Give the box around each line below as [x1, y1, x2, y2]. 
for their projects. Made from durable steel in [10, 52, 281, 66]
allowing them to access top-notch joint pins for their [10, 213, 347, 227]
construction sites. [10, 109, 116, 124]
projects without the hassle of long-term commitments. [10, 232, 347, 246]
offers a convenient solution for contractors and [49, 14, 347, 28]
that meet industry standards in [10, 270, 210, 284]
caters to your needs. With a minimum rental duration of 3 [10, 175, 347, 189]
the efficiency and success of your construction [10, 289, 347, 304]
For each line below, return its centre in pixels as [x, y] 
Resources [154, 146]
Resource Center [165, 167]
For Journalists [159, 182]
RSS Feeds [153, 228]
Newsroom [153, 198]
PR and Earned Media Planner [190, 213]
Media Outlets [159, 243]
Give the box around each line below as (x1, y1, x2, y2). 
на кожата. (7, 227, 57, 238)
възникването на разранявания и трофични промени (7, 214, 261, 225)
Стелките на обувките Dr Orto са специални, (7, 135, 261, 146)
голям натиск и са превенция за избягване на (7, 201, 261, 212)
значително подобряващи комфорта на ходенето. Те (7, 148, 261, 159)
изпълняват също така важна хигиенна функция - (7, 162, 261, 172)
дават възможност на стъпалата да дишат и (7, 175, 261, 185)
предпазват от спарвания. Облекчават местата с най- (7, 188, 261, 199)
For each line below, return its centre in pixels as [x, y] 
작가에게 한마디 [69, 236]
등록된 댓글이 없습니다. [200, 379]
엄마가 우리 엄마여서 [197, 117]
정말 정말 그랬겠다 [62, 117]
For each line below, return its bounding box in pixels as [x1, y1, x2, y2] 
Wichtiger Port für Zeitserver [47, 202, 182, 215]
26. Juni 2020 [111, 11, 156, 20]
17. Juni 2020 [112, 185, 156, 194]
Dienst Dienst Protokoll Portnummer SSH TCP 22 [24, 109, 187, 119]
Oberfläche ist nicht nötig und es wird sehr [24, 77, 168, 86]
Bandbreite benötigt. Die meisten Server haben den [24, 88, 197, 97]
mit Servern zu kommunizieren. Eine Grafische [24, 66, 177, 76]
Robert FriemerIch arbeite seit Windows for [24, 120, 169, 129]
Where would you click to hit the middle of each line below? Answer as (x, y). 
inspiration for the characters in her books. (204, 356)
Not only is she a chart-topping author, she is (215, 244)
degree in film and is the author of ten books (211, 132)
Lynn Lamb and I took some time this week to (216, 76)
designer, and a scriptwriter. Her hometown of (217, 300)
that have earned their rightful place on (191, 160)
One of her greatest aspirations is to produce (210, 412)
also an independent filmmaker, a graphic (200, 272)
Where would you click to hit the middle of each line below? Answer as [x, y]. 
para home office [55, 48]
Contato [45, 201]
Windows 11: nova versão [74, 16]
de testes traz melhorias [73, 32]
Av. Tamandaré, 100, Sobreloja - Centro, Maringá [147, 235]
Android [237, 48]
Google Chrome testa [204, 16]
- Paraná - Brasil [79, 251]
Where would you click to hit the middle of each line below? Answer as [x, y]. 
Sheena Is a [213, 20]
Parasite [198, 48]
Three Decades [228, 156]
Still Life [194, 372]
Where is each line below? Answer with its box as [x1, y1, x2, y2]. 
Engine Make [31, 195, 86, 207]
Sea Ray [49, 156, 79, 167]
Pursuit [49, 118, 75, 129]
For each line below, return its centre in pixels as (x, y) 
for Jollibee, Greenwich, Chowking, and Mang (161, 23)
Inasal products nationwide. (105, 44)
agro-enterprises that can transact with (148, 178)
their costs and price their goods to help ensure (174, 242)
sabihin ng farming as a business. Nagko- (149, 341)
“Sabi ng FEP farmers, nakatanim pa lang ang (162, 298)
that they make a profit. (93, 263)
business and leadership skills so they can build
...
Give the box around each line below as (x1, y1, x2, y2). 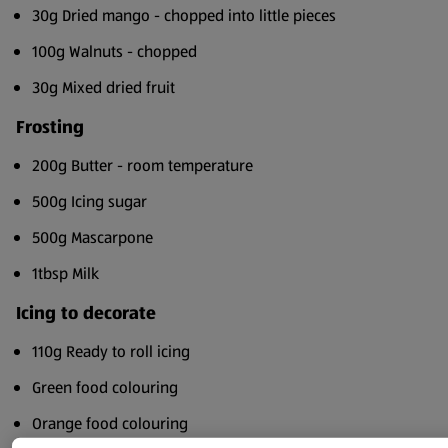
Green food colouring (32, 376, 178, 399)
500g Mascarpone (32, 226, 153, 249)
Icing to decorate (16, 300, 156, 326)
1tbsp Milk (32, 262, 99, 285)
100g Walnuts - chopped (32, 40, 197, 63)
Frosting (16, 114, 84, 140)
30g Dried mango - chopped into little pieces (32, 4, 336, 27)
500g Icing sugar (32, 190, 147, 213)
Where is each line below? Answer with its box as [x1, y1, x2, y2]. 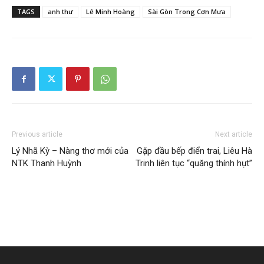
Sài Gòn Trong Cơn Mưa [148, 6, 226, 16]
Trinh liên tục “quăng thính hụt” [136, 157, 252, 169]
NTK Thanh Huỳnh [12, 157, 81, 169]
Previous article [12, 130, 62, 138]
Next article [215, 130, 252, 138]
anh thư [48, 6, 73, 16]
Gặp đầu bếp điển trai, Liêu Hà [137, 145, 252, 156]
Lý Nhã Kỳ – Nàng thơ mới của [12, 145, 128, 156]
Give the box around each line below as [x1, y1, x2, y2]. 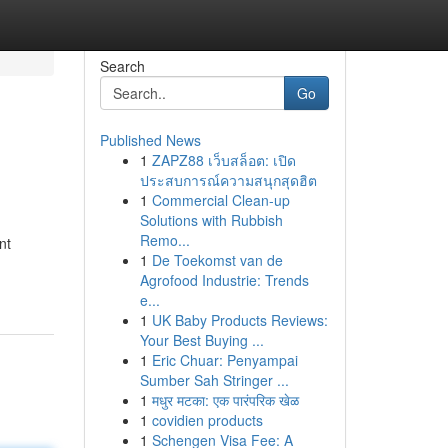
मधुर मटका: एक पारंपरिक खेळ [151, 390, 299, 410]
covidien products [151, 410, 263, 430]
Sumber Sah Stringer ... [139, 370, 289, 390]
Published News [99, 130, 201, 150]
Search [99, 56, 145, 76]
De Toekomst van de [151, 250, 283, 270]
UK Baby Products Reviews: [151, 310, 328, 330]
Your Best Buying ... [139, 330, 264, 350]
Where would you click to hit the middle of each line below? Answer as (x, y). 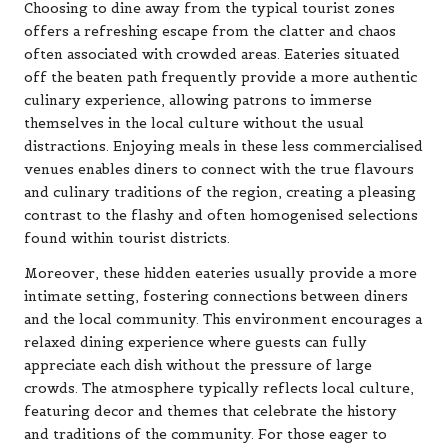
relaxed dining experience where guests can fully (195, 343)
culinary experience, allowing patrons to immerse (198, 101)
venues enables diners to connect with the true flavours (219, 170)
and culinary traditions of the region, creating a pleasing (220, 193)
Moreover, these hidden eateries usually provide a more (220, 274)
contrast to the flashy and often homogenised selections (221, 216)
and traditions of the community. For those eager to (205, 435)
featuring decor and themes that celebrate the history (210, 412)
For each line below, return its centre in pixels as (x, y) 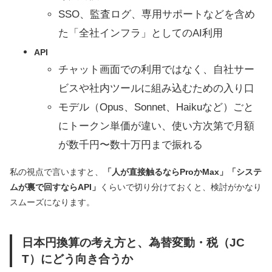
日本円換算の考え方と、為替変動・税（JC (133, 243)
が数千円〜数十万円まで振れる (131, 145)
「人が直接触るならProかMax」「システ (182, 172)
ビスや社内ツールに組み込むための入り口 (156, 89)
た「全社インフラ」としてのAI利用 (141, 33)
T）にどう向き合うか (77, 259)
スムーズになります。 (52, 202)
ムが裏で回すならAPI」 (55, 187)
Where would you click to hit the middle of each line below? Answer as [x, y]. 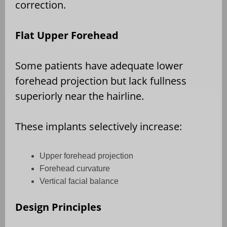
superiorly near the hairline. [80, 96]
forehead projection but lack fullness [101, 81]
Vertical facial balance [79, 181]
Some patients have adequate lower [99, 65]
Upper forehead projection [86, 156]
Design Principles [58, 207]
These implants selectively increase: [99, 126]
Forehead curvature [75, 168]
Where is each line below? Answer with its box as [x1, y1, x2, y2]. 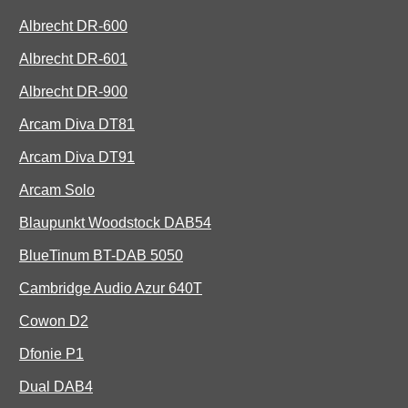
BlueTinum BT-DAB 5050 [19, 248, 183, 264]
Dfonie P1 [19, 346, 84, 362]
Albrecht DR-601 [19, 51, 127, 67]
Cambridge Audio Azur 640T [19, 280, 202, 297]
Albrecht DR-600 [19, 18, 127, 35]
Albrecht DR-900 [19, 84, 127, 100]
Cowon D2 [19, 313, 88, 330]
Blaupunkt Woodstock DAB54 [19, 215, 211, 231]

▶ **Exercise goal**
Please output exactly the lines between the one holding "allowing them to" and the one holding "that meet industry" in the records above, inclusive, and nothing more.

▶ **Answer space**
allowing them to access top-notch joint pins for their [10, 213, 347, 227]
construction sites. [10, 109, 116, 124]
projects without the hassle of long-term commitments. [10, 232, 347, 246]
offers a convenient solution for contractors and [49, 14, 347, 28]
that meet industry standards in [10, 270, 210, 284]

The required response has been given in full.